▶ [WHAT YOU ARE ASKED TO DO]: With the images removed, return every line below exactly as it reads.

▶ [RAW DATA]:
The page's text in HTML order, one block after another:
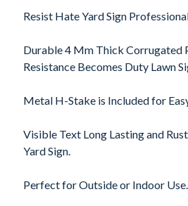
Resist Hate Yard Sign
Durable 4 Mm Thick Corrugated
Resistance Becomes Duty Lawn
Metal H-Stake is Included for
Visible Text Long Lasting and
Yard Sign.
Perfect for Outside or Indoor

▶ [THE ANSWER]:
The page's text in HTML order, one block after another:
Resist Hate Yard Sign
Durable 4 Mm Thick Corrugated
Resistance Becomes Duty Lawn
Metal H-Stake is Included for
Visible Text Long Lasting and
Yard Sign.
Perfect for Outside or Indoor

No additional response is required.